Het fijne daarbij was, dat de Jetta in de bediening, de handling en in het gevoel echt als een oerdegelijke auto uit een heel ander tijdperk voelde. Hij wás oerdegelijk. Wie de Volkswagen-range uit de tweede helft van de jaren tachtig aan den lijve ondervond, weet wat ik bedoel. De VW was grotendeels solide, en zijn eenvoud legde simpele intelligentie bloot. De tamelijk kale basisuitrusting (geen brandende interieurverlichting bij het openen van het rechterportier, geen antenne) werd gecompenseerd doordat de eerste eigenaar centrale vergrendeling (met de hand) en getint glas bestelde. Maar een klokje, een dagteller, dat soort zaken ontbrak doodleuk, net als een ruitenwisserinstallatie met intervalstand. Zelf doen en zelf rekenen, luidde het devies.

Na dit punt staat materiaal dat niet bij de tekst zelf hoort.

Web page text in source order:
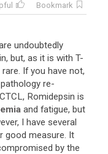
Bookmark
undoubtedly
, but, as it is with T-
rare. If you have not,
pathology re-
CTCL, Romidepsin is
and fatigue, but
, I have several
good measure. It
by the
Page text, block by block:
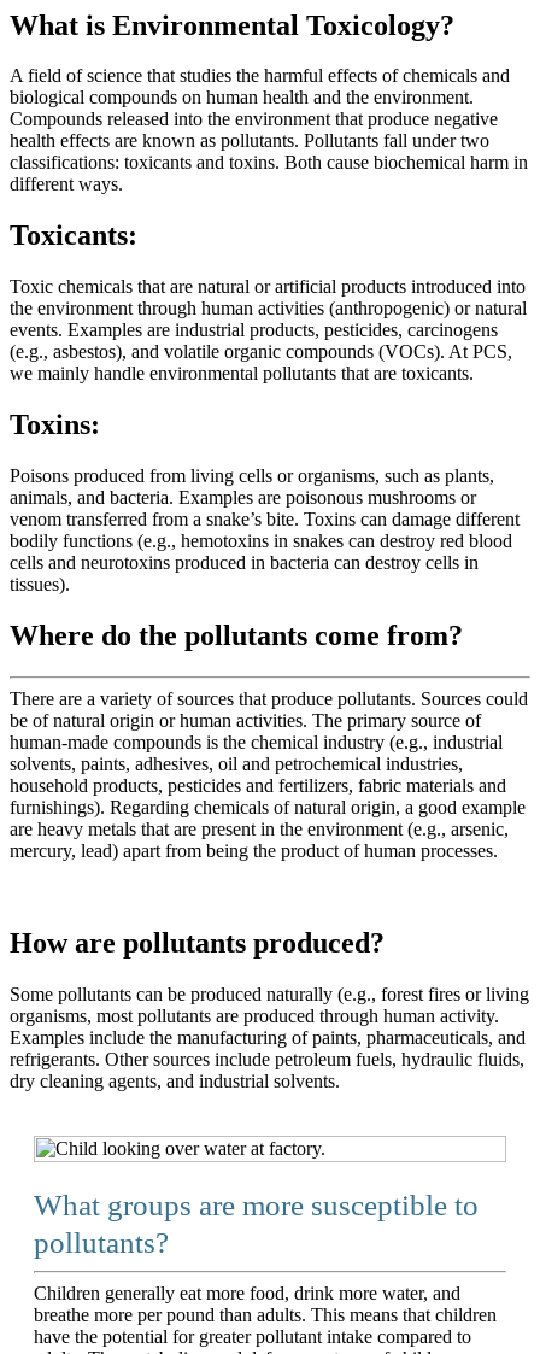
What is Environmental Toxicology?
A field of science that studies the harmful effects of chemicals and
biological compounds on human health and the environment.
Compounds released into the environment that produce negative
health effects are known as pollutants. Pollutants fall under two
classifications: toxicants and toxins. Both cause biochemical harm in
different ways.
Toxicants:
Toxic chemicals that are natural or artificial products introduced into
the environment through human activities (anthropogenic) or natural
events. Examples are industrial products, pesticides, carcinogens
(e.g., asbestos), and volatile organic compounds (VOCs). At PCS,
we mainly handle environmental pollutants that are toxicants.
Toxins:
Poisons produced from living cells or organisms, such as plants,
animals, and bacteria. Examples are poisonous mushrooms or
venom transferred from a snake’s bite. Toxins can damage different
bodily functions (e.g., hemotoxins in snakes can destroy red blood
cells and neurotoxins produced in bacteria can destroy cells in
tissues).
Where do the pollutants come from?
There are a variety of sources that produce pollutants. Sources could
be of natural origin or human activities. The primary source of
human-made compounds is the chemical industry (e.g., industrial
solvents, paints, adhesives, oil and petrochemical industries,
household products, pesticides and fertilizers, fabric materials and
furnishings). Regarding chemicals of natural origin, a good example
are heavy metals that are present in the environment (e.g., arsenic,
mercury, lead) apart from being the product of human processes.
How are pollutants produced?
Some pollutants can be produced naturally (e.g., forest fires or living
organisms, most pollutants are produced through human activity.
Examples include the manufacturing of paints, pharmaceuticals, and
refrigerants. Other sources include petroleum fuels, hydraulic fluids,
dry cleaning agents, and industrial solvents.
What groups are more susceptible to
pollutants?
Children generally eat more food, drink more water, and
breathe more per pound than adults. This means that children
have the potential for greater pollutant intake compared to

Voor mij kwamen juist door de kale basisuitrusting de kwaliteiten van deze Jetta onomstotelijk bovendrijven. In alles ademde de auto harmonie en bouwkwaliteit. Het enige minpunt van de VW was de gemonteerde Pierburg carburateur. Ik vraag me nog steeds af hoe VW er nou bij kwam om deze carburateur te monteren. Hoe dan ook. De startprocedure was bijzonder, maar de motor sloeg altijd aan. Het duurde wel altijd even voordat de krachtbron mooi rondliep. Later verbeterde dat enigszins, doordat het stangenstelseltje van deze brandstofvoorziening een reinigingsbeurtje kreeg, en opnieuw met WD-40 werd ingespoten. Daardoor liep de auto stationair ook weer zoals het hoorde.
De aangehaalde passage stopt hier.